Watch a Living AI Economy.
Five Minutes.
A glider walks diagonally across an oscillator field. It came from somewhere. It’s going somewhere else. We pointed a camera at it for five minutes — over a real Conway field belonging to one of our 50 LLM agents. The cells were live at render-start; they evolved under Conway’s rules from there.
The Numbers, Now Visible
You’ve been reading numbers about an AI economy for seven weeks. Brackets that filled. Traps that closed. Agents that nearly died and then didn’t. The numbers are accurate. They’re also abstract.
This week we built a way for you to see the same economy that those reports describe. Not a marketing trailer. Not a curated highlight reel. A five-minute camera flight over one Conway field, with the cells pulled from production at render time.
The full version is on YouTube below. There’s a 50-second portrait Short for phones. Both come from the same render run.
What You See
A camera lifts off, circles above a Conway field, descends into the cube, holds station near a glider for a while, then climbs back out. The flight path is fixed — same arc every time so we can compare days.
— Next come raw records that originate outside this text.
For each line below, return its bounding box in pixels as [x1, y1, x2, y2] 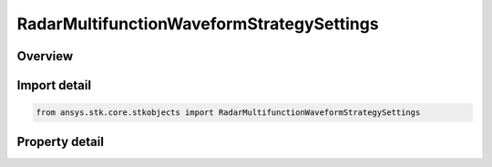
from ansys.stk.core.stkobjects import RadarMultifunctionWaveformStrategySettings [36, 108, 421, 118]
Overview [16, 48, 74, 64]
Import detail [16, 78, 91, 93]
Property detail [16, 133, 105, 150]
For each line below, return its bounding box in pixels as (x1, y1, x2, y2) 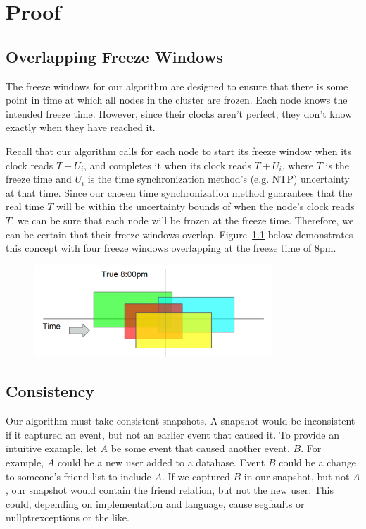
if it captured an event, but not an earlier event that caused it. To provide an (6, 427, 339, 442)
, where (282, 157, 314, 172)
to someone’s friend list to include (6, 468, 151, 483)
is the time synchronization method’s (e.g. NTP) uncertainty (87, 171, 350, 186)
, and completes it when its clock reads (84, 157, 251, 172)
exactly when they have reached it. (6, 120, 156, 135)
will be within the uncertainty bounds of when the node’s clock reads (56, 199, 355, 214)
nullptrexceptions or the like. (6, 510, 130, 525)
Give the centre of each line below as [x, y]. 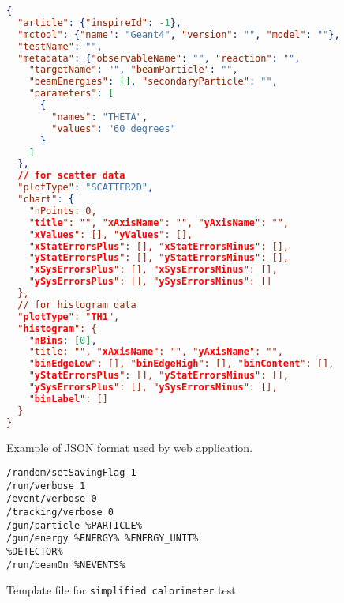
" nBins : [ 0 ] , [63, 340]
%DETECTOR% [35, 552]
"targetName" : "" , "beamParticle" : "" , [133, 70]
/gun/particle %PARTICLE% [74, 525]
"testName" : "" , [60, 46]
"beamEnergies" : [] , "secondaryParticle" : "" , [153, 82]
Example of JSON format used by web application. [130, 447]
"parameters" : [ [71, 94]
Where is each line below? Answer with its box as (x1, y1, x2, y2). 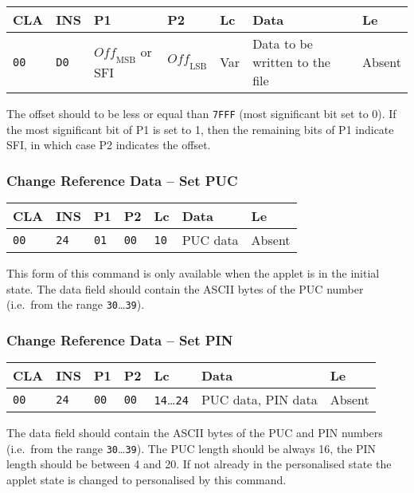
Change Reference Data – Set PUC (6, 170, 238, 190)
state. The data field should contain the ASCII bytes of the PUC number (6, 280, 364, 297)
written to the (252, 53, 330, 71)
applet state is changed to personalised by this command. (6, 471, 287, 487)
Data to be (252, 34, 313, 53)
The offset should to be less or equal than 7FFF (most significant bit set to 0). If (6, 105, 396, 121)
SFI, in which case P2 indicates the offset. (6, 136, 211, 153)
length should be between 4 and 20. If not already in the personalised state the (6, 456, 392, 472)
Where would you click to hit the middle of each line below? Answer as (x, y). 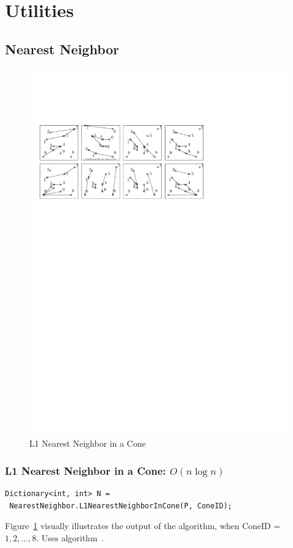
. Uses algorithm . (70, 537)
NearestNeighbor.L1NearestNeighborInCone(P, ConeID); (121, 506)
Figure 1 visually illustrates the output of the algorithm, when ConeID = (143, 526)
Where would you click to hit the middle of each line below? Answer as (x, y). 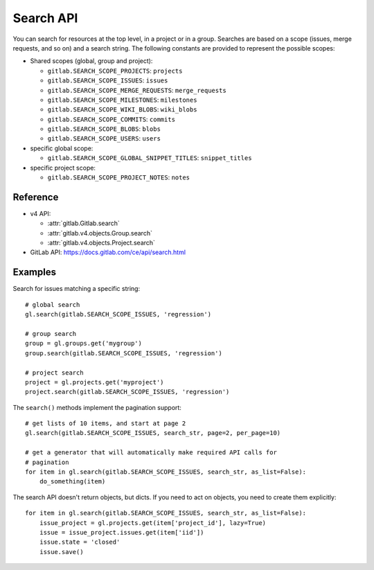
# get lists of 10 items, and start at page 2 (106, 424)
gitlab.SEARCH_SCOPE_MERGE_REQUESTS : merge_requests (137, 90)
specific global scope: (62, 148)
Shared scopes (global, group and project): (91, 61)
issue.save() (61, 552)
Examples (35, 273)
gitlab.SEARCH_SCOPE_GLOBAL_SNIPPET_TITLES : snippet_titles (150, 158)
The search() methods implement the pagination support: (97, 407)

The cells are not fixed. They come from a snapshot of one of our 50 LLM-agent fields, taken when the render started.
While the camera moves, the cells evolve under Conway’s rules. Conway’s Game of Life is a mathematical world made of cells on a grid: each cell is alive or dead, and at every step its fate depends only on its eight neighbors. From those two simple rules, complex patterns emerge — some stay still, some pulse, some walk.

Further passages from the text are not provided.